Although Or went somewhat easier on Procaccia than his colleague, referring to her judgments simply as “errors,” he too denied her a shred of grace.
“In its assumptions and its legal analysis,” he wrote, “the district court made a number of fundamental errors that undermine its legal conclusions.”
Elsewhere in the decision, he wrote:
Two errors in the district court’s decision served as points of departure for its analysis of the events that led the court to a number of additional erroneous conclusions and ultimately to the outcome of conviction…. Had the district court reached the correct conclusions with regard to these issues, it is quite probable that the court’s point of view would have changed completely, as would its conclusions regarding the facts of the case at hand and the criminal responsibility of the defendants.
The lengthy, lucid, and well-substantiated decision was unequivocal in its conclusion: “The prosecution did not fulfill the burden of evidence regarding the mental criteria for the commission of the crime…. Neither the individual attributes noted nor their cumulative total serves to justify the conclusions reached regarding a unique intention on Hurvitz’s part to evade taxes or to assist Erutaf in evading taxes.” Furthermore, the ruling continued, “no criminal deliberation was proven to have taken place among the defendants…. The case in question was a legitimate attempt, devoid of any criminal intent, to present a deal made between the parties, who operated according to its terms.”
It is no wonder, then, that Lador commented with resentful irony, “We will need to read the decision and see whether the Supreme Court gave us new instructions regarding tax violations.” This was undoubted
ly not the intention of the three Supreme Court justices, who, if anything, were seeking to do just the opposite – to caution prosecutors like Lador and judges like Procaccia against venturing into legal realms that were not their own.
Upon exiting the Supreme Court after Eli’s acquittal, Lador was swarmed by reporters who urged him to comment. Without blinking an eye, Lador stated directly into the microphone, “Judge Procaccia’s ruling in the district court was wise, courageous, and comprehensive.” In other words, he implied that the ruling of the three Supreme Court justices was none of these things.
In the words of Nechemiah Strassler of the Ha’aretz daily newspaper:
The State Attorney’s Office in general and prosecutor Moshe Lador in particular have some soul searching to do.

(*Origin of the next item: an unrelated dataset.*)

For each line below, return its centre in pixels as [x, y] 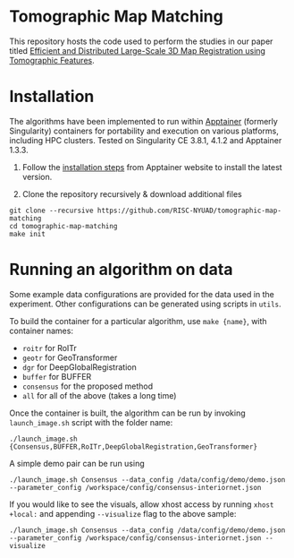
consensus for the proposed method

They issued a criminal indictment, even though the professional echelon of the Income Tax Division recommended that they not do so. From beginning to end, the State Attorney’s Office acted as if it had one single goal in mind – not true investigation, which is the real purpose of the public prosecutor, but conviction, at all costs, and by all means necessary.
•••
Eli was certain of his complete innocence and had no doubt that he would ultimately be acquitted. Nonetheless, his immense emotional investment in the process caused him to weep when he heard the decision. Not only had justice been served, but his assertions regarding the absurdity of the prosecution and the previous judge’s ruling had been proven correct, one by one. Upon exiting the courtroom with Dalia and his children, he could no longer restrain himself and the level-headed, polite man lashed out against those who he felt had stolen the past six years of his life.
“I have endured six difficult years, which is much more than it might appear or sound,” he said.